I see very little reason to be more or less skeptical of categorical reasons or categorical oughts than the other.
Agreed. And I’m skeptical of both. You?
Hard to be confident about these things, but I don’t see the problem with external reasons/oughts. Some people seem to have some kind of metaphysical worry...harder to reduce or something. I don’t see it.
Nitpick: Wallach & Collin are cited only for the term ‘artificial moral agents’ (and the paper is by myself and Roko Mijic). The comparison in the paper is mostly just to the idea of specifying object-level moral principles.
Oops. Thanks for the correction.
Okay, but all of those (to the extent that they’re coherent) are observations about human axiology. Beware of committing the mind projection fallacy with respect to compellingness — you find those to be plausible sources of normativity because your brain is that of “a particular species of primate on planet Earth”. If your AI were looking for “reasons for action” that would compel all agents, it would find nothing, and if it were looking for all of the “reasons for action” that would compel each possible agent, it would spend an infinite amount of time enumerating stupid pointless motivations.

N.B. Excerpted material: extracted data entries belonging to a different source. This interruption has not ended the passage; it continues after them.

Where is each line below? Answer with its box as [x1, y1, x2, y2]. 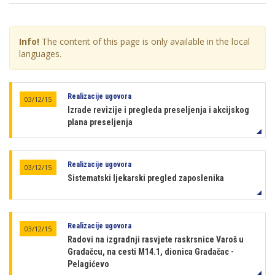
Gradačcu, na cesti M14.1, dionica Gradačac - [68, 247, 234, 257]
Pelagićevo [68, 259, 109, 269]
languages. [19, 48, 61, 60]
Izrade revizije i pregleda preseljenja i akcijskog [68, 105, 249, 115]
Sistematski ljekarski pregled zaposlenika [68, 173, 224, 183]
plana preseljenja [68, 117, 133, 127]
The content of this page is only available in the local [39, 36, 250, 47]
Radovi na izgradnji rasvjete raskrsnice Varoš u [68, 234, 244, 244]
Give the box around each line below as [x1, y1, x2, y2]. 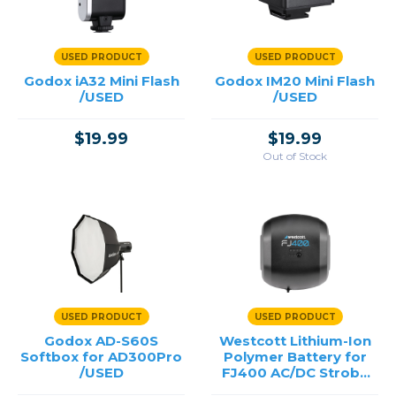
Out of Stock [263, 149, 327, 163]
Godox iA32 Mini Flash [23, 72, 179, 89]
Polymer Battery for [223, 348, 367, 365]
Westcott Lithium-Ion [218, 332, 371, 349]
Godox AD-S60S [44, 332, 158, 349]
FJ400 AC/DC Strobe [221, 364, 369, 381]
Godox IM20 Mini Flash [215, 72, 375, 89]
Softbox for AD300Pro [20, 348, 182, 365]
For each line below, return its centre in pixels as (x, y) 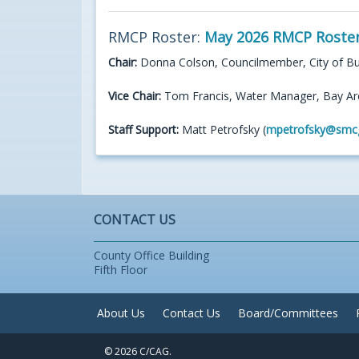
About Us (121, 313)
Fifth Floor (121, 270)
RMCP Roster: (156, 36)
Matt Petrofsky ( (224, 129)
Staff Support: (145, 129)
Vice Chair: (136, 95)
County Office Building (151, 256)
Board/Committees (288, 313)
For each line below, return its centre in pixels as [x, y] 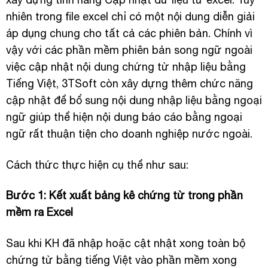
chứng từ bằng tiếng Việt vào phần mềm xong [121, 260]
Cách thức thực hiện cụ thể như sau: [97, 165]
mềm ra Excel [39, 212]
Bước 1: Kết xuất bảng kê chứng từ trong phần [124, 196]
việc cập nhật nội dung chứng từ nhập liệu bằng [126, 67]
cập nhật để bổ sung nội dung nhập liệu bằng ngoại [134, 100]
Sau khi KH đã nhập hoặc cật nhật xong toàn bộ [125, 243]
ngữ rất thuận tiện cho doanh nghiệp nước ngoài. [129, 134]
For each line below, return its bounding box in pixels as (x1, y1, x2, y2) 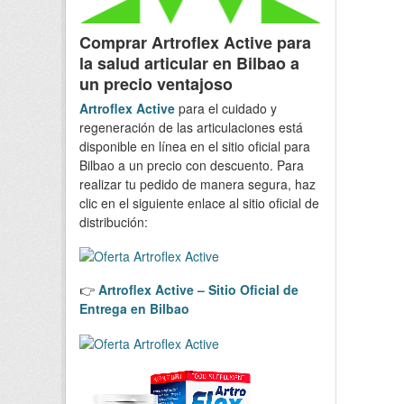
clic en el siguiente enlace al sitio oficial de (79, 193, 319, 212)
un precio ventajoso (79, 71, 233, 96)
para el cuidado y (175, 98, 277, 117)
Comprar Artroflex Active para (79, 30, 311, 54)
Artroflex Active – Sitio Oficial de (98, 280, 298, 299)
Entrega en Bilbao (79, 299, 189, 318)
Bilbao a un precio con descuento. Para (79, 155, 304, 174)
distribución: (79, 212, 148, 231)
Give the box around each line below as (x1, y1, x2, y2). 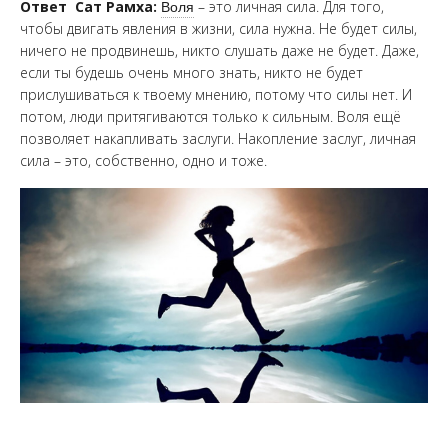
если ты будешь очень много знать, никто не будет (20, 62, 363, 82)
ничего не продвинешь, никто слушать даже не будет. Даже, (20, 40, 419, 60)
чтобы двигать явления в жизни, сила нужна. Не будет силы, (20, 18, 417, 38)
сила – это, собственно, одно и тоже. (20, 150, 267, 170)
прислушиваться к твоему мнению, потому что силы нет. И (20, 84, 412, 104)
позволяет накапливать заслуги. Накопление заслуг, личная (20, 128, 416, 148)
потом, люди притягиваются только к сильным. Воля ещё (20, 106, 401, 126)
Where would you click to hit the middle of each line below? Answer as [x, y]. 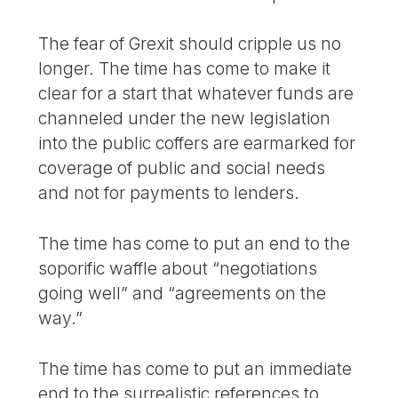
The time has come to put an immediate [195, 369]
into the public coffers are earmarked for [197, 143]
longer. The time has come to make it [185, 69]
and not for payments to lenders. [169, 193]
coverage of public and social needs [182, 168]
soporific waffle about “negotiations [178, 269]
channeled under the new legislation [185, 119]
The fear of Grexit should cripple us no [190, 44]
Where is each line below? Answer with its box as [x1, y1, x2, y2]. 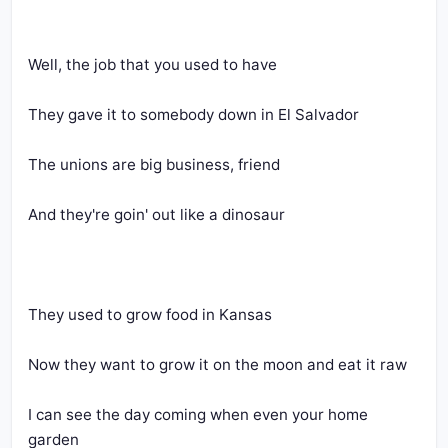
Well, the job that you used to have [28, 55, 277, 74]
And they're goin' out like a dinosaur [28, 205, 285, 224]
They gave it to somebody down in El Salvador [28, 105, 359, 124]
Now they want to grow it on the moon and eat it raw [28, 355, 407, 374]
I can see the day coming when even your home [28, 405, 368, 424]
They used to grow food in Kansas [28, 305, 272, 324]
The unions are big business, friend [28, 155, 280, 174]

It would eventually notice categorical imperatives, fairness, compassion, etc. but it would also notice drives based on the phase of the moon, based on the extrapolated desires of submarines (according to any number of possible submarine-volition-extrapolating dynamics), based on looking at how people would want to be treated and reversing that, based on the number of living cats in the world modulo 241, based on modeling people as potted plants and considering the direction their leaves are waving...
If you want to be run over by cars, you should still look both ways.
You might miss otherwise!
One way might be enough, in that case.
That depends entirely on the street, and the direction you choose to look. ;)
Depends on how soon you insist it happen.
Sorry… what I said above is not quite right. There are norms that are not reasons for action. For example, epistemological norms might be called ‘reasons to believe.’ ‘Reasons for action’ are the norms relevant to, for example, prudential normativity and moral normativity.
This is either horribly confusing, or horribly confused. I think that what’s going on here is that you (or the sources you’re getting this from) have taken a bundle of incompatible moral theories, identified a role that each of them has a part playing, and generalized a term from one of those theories inappropriately.
The same thing can be a reason for action, a reason for inaction, a reason for belief and a reason for disbelief all at once, in different contexts depending on what consequences these things will have. This makes me think that “reason for action” does not carve reality, or morality, at the joints.
I’m sort of surprised by how people are taking the notion of “reason for action”. Isn’t this a familiar process when making a decision?
For all courses of action you’re thinking of taking, identify the features (consequences if you that’s you think about things) that count in favor of taking that course of action and those that count against it.
Consider how those considerations weigh against each other. (Do the pros outweigh the cons, by how much, etc.)
Then choose the thing that does best in this weighing process.
It is not a presupposition of the people talking this way that if R is a reason to do A in a context C, then R is a reason to do in all contexts.
The people talking this way also understand that a single R might be both a reason to do A and a reason to believe X at the same time. You could also have R be a reason to believe X and a reason to cause yourself to not believe X. Why do you think these things make the discourse incoherent/non-perspicuous? This seems no more puzzling than the familiar fact that believing a certain thing could be epistemically irrational but prudentially rational to (cause yourself) to believe.